待人走淨了,只留下花琉璃和燕昊兩個人的時候,花琉璃這才疑惑的問他“幹嘛不讓我進去?”
“父皇跟你說和親公主的事情了嗎?”燕昊凝視着她問。
“嗯說了!”花琉璃點頭,不明白他怎麼突然問起了這個。
“父皇說讓在這裡跟你提前說一句,他打算把白燕今日扣下來!”燕昊晦澀的開口。
“扣下來,今天晚上?”花琉璃挑眉,看來皇帝還是有所行動了。
“嗯,就在今天晚上!”燕昊點頭。
“理由呢?”花琉璃直截了當的問他。
“理由?”燕昊第一次覺得自己的嘴中十分的苦澀,一種難以啓齒的感覺讓他實在是爲難。
“你怎麼不說?”花琉璃狐疑的看着他,心裡突然升騰起一種不祥的預感來。
“就說是本王看上她了,要納了她做側妃!”好半晌燕昊這才一字一字的說出,他說的緩慢,每說一個字,心裡都掙扎半天,生怕會傷到了她。

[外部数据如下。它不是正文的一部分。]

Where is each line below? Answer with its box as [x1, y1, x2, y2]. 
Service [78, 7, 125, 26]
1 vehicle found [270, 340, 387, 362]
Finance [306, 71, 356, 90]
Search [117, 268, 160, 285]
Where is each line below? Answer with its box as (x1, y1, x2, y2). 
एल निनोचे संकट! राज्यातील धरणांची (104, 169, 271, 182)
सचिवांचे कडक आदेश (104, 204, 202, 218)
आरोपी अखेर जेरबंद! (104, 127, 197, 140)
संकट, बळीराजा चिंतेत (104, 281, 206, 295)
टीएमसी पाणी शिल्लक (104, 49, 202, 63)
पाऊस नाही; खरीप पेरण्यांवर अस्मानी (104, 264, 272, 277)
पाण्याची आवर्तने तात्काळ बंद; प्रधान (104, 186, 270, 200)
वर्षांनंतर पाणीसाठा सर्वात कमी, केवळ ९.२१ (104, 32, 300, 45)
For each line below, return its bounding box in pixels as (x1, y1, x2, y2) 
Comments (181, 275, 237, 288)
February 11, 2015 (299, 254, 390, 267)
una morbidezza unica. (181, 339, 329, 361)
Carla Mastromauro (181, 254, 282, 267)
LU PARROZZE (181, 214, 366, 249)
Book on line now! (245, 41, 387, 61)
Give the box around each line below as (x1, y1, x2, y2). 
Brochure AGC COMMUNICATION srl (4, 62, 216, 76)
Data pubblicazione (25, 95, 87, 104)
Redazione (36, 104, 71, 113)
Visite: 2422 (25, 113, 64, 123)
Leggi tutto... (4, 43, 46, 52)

“側妃?”花琉璃眯起了眼睛,一股無名火霍地竄上了胸腹,她用力的攥緊拳頭說道“我明明和他說好了的,這件事情交給我,我定能阻止東城城主和波斯異族軒轅啓和親,他怎麼還能讓你納她爲妃?”
“小璃兒,你別生氣,那樣太冒險了,我不想讓你去冒險,東城城主心狠手辣,就看他今次讓白雲川隻身來到皇宮說無法繳納賦稅來說,他就有着非凡的手段,若真的放白燕回去,恐怕你真的無法破壞和親!”燕昊着急的說道。

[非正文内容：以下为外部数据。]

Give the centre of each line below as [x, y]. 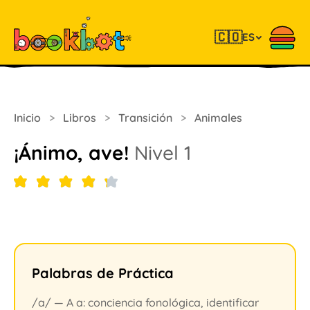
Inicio [27, 118]
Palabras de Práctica [103, 273]
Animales [218, 118]
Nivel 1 [163, 153]
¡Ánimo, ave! [74, 153]
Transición [145, 118]
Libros [80, 118]
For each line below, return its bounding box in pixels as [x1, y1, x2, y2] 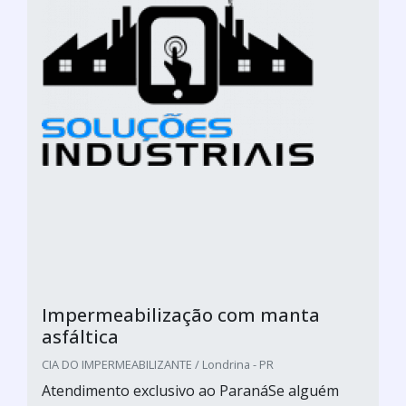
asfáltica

“連你也不信我?”花琉璃無法置信的看着他,大眼睛裡面滿是傷心。
“不是不信,而是不願意讓你涉險!”燕昊用力的抱住了她,粗糲的下巴在她的頭頂摩挲着,希望她能聽他的話。
“這算是爲我好嗎?”花琉璃冷笑着推開了他,臉上浮現出冰冷,都說君心難測,看來這倒是真的了。
“是!”燕昊用力點頭。
“好一個爲我好,其實有更好的法子不是嗎?白燕不是喜歡太子燕月嗎?爲何不能把白燕指給燕月呢?”花琉璃咄咄逼人的看着燕昊,他的每一個表情,她一絲一毫都不想放過。

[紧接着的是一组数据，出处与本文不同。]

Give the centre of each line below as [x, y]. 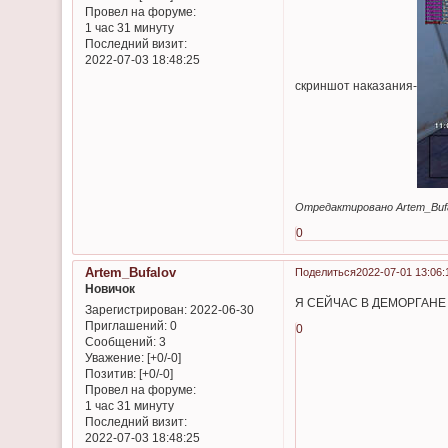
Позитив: [110, 374]
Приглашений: [125, 326]
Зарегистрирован [134, 310]
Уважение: [114, 358]
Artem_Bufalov [130, 273]
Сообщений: [120, 342]
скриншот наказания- [356, 85]
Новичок [109, 289]
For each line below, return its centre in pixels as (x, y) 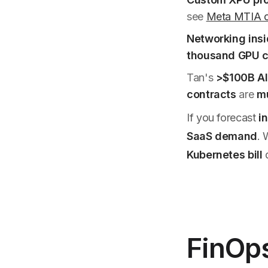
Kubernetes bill (225, 155)
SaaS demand (222, 136)
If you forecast (223, 118)
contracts (211, 94)
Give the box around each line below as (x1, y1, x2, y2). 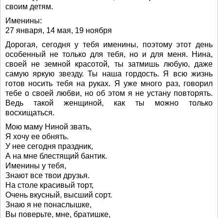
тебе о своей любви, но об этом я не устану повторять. (5, 89, 213, 98)
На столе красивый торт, (5, 181, 93, 190)
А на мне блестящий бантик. (5, 152, 107, 161)
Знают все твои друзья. (5, 171, 90, 180)
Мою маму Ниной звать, (5, 123, 91, 131)
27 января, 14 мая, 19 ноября (5, 26, 112, 35)
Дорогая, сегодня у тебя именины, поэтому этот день (5, 40, 213, 49)
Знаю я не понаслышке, (5, 200, 91, 209)
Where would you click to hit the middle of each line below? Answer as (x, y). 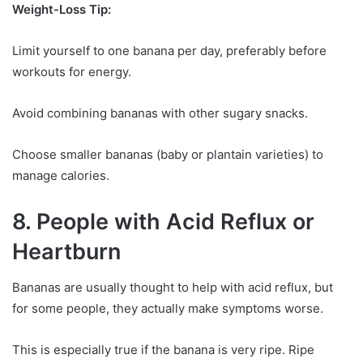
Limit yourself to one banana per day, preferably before (169, 50)
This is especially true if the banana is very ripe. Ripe (163, 350)
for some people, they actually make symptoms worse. (168, 309)
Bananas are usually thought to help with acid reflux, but (173, 288)
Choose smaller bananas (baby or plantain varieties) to (168, 154)
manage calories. (61, 175)
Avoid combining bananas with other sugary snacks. (160, 113)
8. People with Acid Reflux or (163, 221)

“小璃兒,你聽我說,若是把白燕指給太子,皇后肯定不同意,因爲她清楚,這白燕是要送到波斯異族去的,她怎麼能從中作梗!”燕昊低聲說道。
花琉璃雖然心裡明知道燕昊說的沒錯,皇后的上官家族跟東城城主有利益關係,如今東城城主已經採取了行動,上官家族不能袖手旁觀,皇后肯定知道東城派出和親的事情,如今也只能做推波助瀾之事,怎麼能從中作梗呢?但是想到燕昊要納她爲妃,心裡就不痛快起來,原來是上官葉兒和花若曦,現在又冒出一個白燕,她怎麼這麼命苦,想要一份一生一世一雙人的感情就那麼難嗎?
“隨便你吧!”冷冷的丟給燕昊這麼一句話,便賭氣的朝着御花園走了過去。
絲竹聲聲,到處都是一陣歡聲笑語,有十幾個美豔的舞娘已經跳起了歡快的舞蹈,醉人的花香充斥在鼻端,給人一種祥和美好的感覺,卻不料這安靜祥和之下卻是暗暗藏了殺機。
花琉璃快步走到了一個空位子旁邊,端起桌上的酒杯就倒入了嘴巴里面,待那種辛辣又醇香的感覺滑過喉嚨的時候,心裡這才火辣辣的有了感覺。
“咳咳咳!”酒一時喝的急了,竟是嗆着了。
“你,你怎麼能喝的那麼急呢?”太子燕月從旁急急的站了起來,遞給了她一方手帕,然後拉着她的胳膊,躲到了陰影裡,讓她把酒吐出來。
藉着花影,花琉璃看清楚眼前是一張俊美的臉。近乎完美的容顏,吸引了多少女子的芳心,更是讓那白燕爲他肝腸寸斷。怎麼又是白燕。怎麼又是白燕,想到這裡,胸口竟是越發的疼了起來。
“你怎麼了?心情不好嗎?剛纔四弟留住了你,和你說了什麼?”燕月狹長的鳳眼在花影的襯托下,更顯得妖異。